--- START ---

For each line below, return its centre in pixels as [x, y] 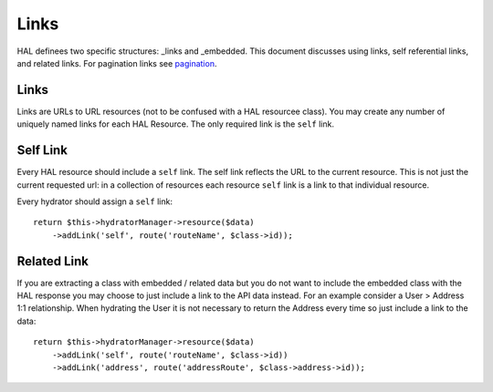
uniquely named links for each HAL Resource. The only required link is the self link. [176, 124]
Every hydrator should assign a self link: [95, 201]
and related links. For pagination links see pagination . [117, 63]
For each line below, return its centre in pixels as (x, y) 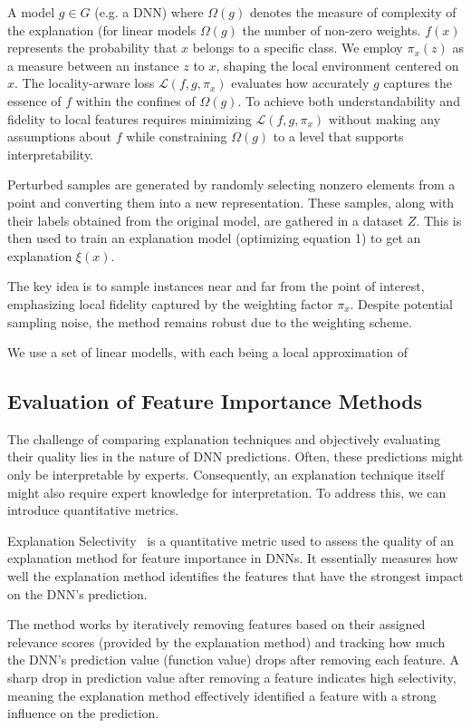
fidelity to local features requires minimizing (130, 118)
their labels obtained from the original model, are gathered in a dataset (206, 220)
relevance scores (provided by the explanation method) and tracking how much (226, 641)
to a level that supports (338, 136)
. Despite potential (401, 303)
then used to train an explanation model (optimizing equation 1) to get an (214, 238)
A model (31, 12)
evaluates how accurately (300, 83)
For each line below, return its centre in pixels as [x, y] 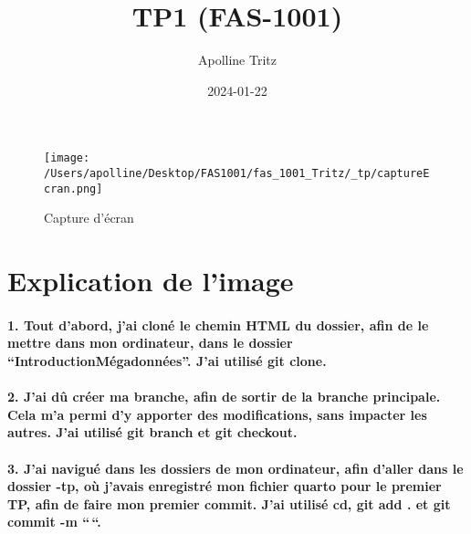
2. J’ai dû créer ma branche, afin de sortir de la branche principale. [224, 397]
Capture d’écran [89, 218]
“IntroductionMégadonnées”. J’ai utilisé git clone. [167, 361]
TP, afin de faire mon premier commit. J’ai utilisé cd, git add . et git [229, 503]
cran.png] [73, 188]
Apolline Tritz [237, 60]
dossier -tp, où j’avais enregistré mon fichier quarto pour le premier [225, 486]
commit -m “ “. [54, 522]
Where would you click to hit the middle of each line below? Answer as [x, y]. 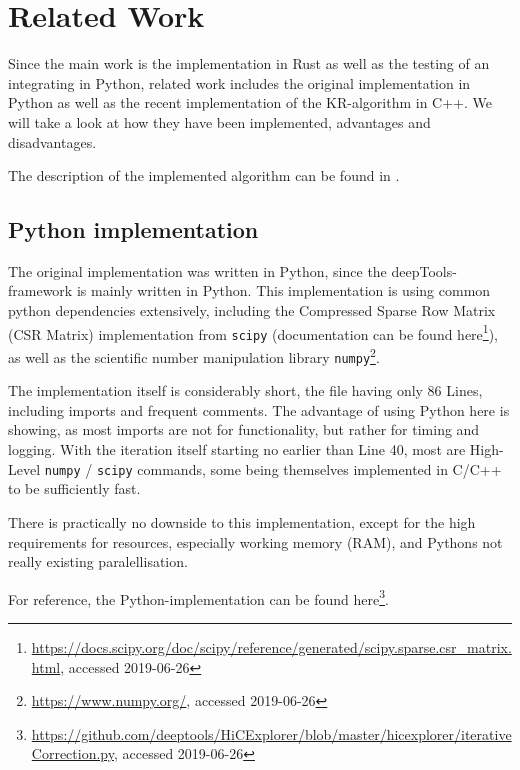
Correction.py [72, 753]
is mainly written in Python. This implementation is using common [283, 290]
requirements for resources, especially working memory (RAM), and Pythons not [255, 541]
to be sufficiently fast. [74, 488]
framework [40, 290]
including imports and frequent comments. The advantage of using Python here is [259, 409]
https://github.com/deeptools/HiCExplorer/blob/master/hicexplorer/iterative [271, 733]
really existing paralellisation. [98, 561]
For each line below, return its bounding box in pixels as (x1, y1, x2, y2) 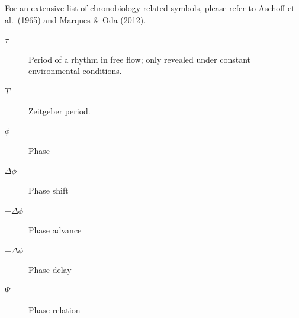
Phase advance (28, 224, 82, 236)
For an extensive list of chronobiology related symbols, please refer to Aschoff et (5, 2, 295, 14)
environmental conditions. (28, 65, 122, 77)
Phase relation (28, 303, 81, 316)
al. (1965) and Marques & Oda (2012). (5, 13, 146, 25)
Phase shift (28, 184, 69, 196)
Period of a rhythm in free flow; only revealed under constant (28, 53, 250, 65)
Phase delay (28, 264, 72, 276)
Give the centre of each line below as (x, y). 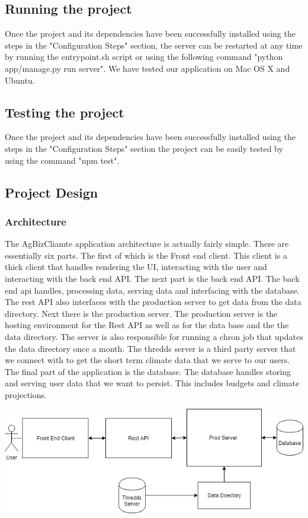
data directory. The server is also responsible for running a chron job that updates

--- END ---

▶ The task:
Extract every line above containing the word "links".

▶ Task answer:
uniquely named links for each HAL Resource. The only required link is the self link. [176, 124]
and related links. For pagination links see pagination . [117, 63]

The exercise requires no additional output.